I’m dumbfounded that people pay thousands of dollars for Tesla’s supposedly full-self driving mode but the company warns drivers must remain alert and fully engaged when using it. The whole point of full-self driving is to be afforded the luxury of avoiding the hassle of paying attention.
LiDAR vs Cameras
As I understand it, Waymo’s driverless technology is possibly superior to Tesla’s because the taxis are outfitted with a remote-sensing technology called LiDAR that uses laser beams to measure precise distances and movement in an environment, in real time. Musk opted to use cameras instead of sensors in his self-driving Teslas in part to reduce cost and the number of parts needed for each vehicle, Andrej Karpathy, Tesla’s former head of AI for its automated driving systems, stated in a 2022 interview.
Tesla loyalists disagree about the superiority of LiDAR and one would have to be mighty cynical to perceive Elon Musk as being capable of sacrificing safety and lives at the expense of furthering his great wealth. Indeed there’s evidence that even LiDAR technology has its limitations. GM’s driverless Cruise subsidiary, which CEO Mary Barra recently pulled the plug on, was forced to ground its vehicles after one of its cars hit and dragged a pedestrian, causing severe injuries.
According to chat logs and other materials obtained by The Intercept, Cruise vehicles struggled to detect large holes in the road where work by humans was being performed and had so much trouble recognizing children in certain situations there was a reasonable statistical probability they could hit them. A whistleblower warned regulators that Cruise’s technology wasn’t ready from prime time, yet Cruise was granted a license to expand its operations. Having your former managing counsel serve on a regulatory panel that licenses your business has its advantages.

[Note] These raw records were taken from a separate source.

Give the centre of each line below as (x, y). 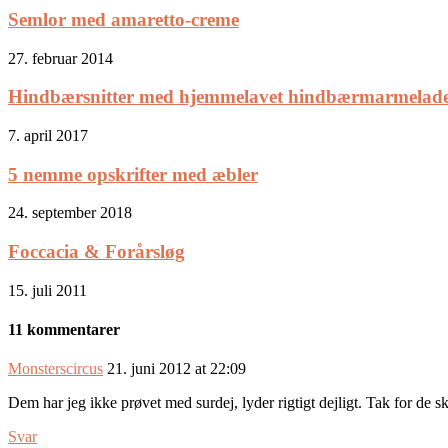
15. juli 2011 (47, 290)
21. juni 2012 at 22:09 (176, 369)
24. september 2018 (70, 213)
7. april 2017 (48, 135)
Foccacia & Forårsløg (96, 252)
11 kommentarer (64, 330)
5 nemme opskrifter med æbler (133, 174)
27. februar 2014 (60, 58)
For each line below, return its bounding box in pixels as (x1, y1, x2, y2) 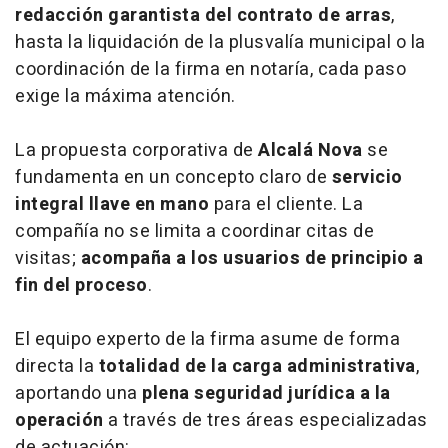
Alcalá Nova (253, 136, 367, 164)
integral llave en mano (15, 190, 209, 218)
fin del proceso (15, 271, 148, 299)
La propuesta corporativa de (15, 136, 254, 164)
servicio (331, 163, 403, 191)
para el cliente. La (209, 190, 363, 218)
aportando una (15, 379, 142, 407)
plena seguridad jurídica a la (142, 379, 391, 407)
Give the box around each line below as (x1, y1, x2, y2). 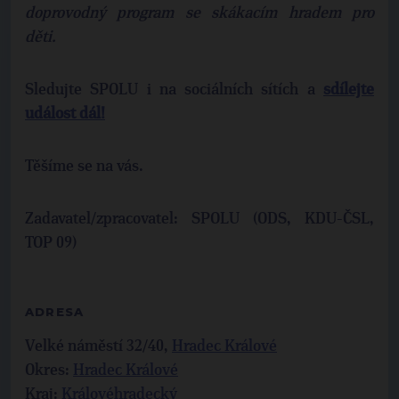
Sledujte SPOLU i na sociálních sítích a (25, 82, 323, 99)
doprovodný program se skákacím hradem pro (25, 5, 374, 22)
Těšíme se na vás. (25, 159, 143, 175)
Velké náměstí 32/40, (25, 338, 172, 355)
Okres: (25, 362, 69, 379)
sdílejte (323, 82, 374, 99)
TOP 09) (25, 235, 77, 252)
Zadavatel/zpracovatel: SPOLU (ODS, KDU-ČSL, (25, 211, 374, 228)
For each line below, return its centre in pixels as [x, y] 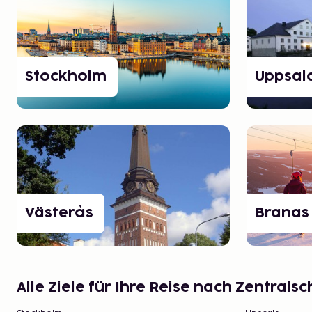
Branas [282, 213]
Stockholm [66, 77]
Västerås [59, 213]
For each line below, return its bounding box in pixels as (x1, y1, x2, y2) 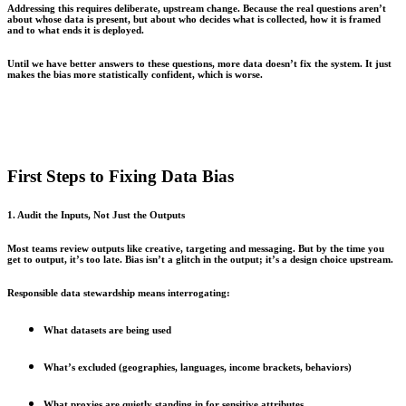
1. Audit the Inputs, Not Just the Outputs (7, 208, 185, 220)
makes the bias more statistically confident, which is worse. (7, 69, 263, 81)
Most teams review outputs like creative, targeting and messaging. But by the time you (7, 242, 384, 254)
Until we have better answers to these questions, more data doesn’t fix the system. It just (7, 58, 391, 70)
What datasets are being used (43, 324, 171, 335)
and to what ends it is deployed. (7, 24, 144, 36)
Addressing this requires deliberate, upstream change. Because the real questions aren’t (7, 3, 386, 14)
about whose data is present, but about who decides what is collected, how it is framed (7, 14, 381, 25)
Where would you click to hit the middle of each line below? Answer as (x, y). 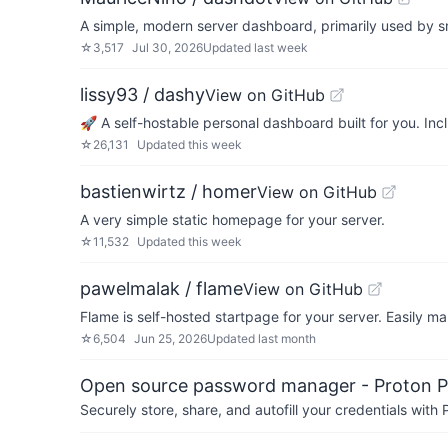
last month (287, 338)
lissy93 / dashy (142, 94)
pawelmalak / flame (161, 288)
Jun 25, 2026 (170, 338)
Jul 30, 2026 (167, 47)
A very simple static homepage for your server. (232, 219)
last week (281, 47)
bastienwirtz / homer (168, 191)
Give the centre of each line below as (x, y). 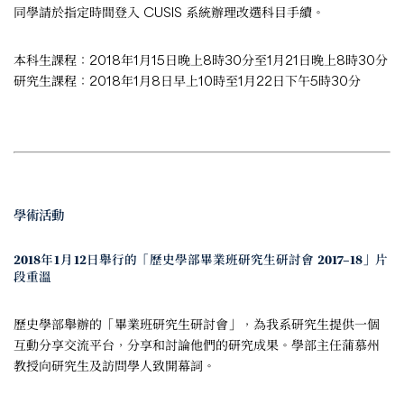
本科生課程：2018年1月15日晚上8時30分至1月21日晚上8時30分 (201, 60)
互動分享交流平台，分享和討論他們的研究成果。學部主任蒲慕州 (197, 344)
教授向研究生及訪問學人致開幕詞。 (115, 365)
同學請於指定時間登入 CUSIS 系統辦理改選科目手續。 (169, 12)
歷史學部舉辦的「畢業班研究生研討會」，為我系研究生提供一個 (197, 324)
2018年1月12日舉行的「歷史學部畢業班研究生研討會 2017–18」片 (201, 261)
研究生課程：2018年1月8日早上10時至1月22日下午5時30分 (187, 80)
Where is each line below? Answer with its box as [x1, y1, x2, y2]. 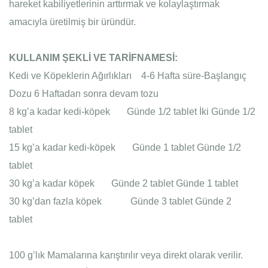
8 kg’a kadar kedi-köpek [9, 106, 110, 117]
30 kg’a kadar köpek [9, 178, 95, 188]
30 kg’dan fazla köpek [9, 196, 102, 206]
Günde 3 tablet [116, 196, 193, 206]
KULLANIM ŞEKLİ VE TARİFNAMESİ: [9, 53, 178, 63]
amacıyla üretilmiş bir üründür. [9, 17, 136, 27]
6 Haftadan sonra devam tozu [34, 89, 159, 99]
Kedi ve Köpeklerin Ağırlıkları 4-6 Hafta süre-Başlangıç [9, 71, 246, 81]
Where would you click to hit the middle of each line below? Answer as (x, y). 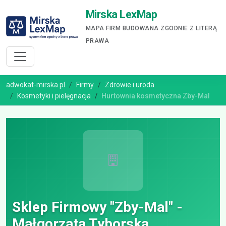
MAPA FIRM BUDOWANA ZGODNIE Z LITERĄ (151, 28)
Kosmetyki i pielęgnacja (54, 96)
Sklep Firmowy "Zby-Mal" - (97, 207)
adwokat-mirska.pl (36, 85)
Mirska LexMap (121, 14)
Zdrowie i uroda (130, 85)
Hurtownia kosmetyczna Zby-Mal (156, 96)
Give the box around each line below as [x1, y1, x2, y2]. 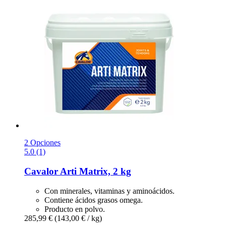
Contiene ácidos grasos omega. [44, 195, 143, 204]
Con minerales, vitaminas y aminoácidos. [44, 186, 175, 195]
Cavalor [24, 166, 58, 177]
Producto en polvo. [44, 204, 105, 213]
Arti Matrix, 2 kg [58, 166, 131, 177]
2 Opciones [24, 138, 61, 147]
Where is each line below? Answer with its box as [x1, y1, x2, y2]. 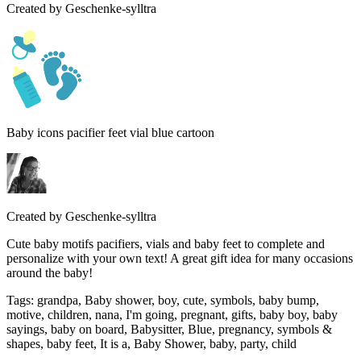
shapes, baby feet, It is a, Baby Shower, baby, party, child [6, 336, 297, 351]
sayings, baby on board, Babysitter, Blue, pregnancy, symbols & [6, 322, 332, 336]
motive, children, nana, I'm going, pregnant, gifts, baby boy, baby [6, 307, 338, 322]
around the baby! [6, 265, 93, 280]
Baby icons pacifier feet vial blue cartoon [6, 125, 214, 139]
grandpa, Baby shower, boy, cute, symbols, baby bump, [37, 293, 319, 307]
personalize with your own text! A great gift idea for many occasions [6, 251, 353, 265]
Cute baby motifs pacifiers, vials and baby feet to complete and [6, 236, 325, 251]

Consumers like me who care about automotive safety should know that Cruise escaped meaningful punishment for its alleged recklessness. The Biden Justice Department allowed Cruise and its executives to avoid criminal prosecution and pay a measly $500,000 fine despite providing “a false record to National Highway Traffic Safety Administration (NHTSA) with the intent to impede, obstruct, or influence the investigation of a crash involving one of Cruise’s autonomous vehicles.”
Barra, who was chair of Cruise’s board, reportedly is close with Biden and GM had considerable ties directly to the Biden White House.
Donald Trump has committed to loosening federal regulations for self-driving cars, so regulatory disregard for public safety will likely escalate, particularly as I predict Elon Musk will move to weaken or disband the NHTSA.
Free speech absolutist?
If Musk has his possible way, critics of Tesla will increasingly find themselves embroiled in litigation.
A group of Tesla shareholders has written to the company’s board asking that the company pursue legal action against media outlets that misrepresent Tesla news. The impetus was a story reporting that a Cybertruck explosion in front of the Trump hotel in Las Vegas had killed one person and injured seven. When the explosion was first reported, it wasn’t yet known the cause was terrorism.
It also appears likely that nattering nabobs of negativism about Tesla will find Elon Musk’s X a particularly unwelcoming place. Musk, who professed to be a “free speech absolutist,” disclosed last week that X will launch an “algorithm tweak” to temper rampant negativity on the site. The new algorithm will push more informational and entertaining content.
“Our goal is to maximize unregretted user-seconds,” Musk wrote in a post on X on Friday. “Too much negativity is being pushed that technically grows user time, but not unregretted user time.”
If Musk is looking for X to promote “good vibes” on his social media site, I know of an optimist in Washington who will be looking for a new job come January 20.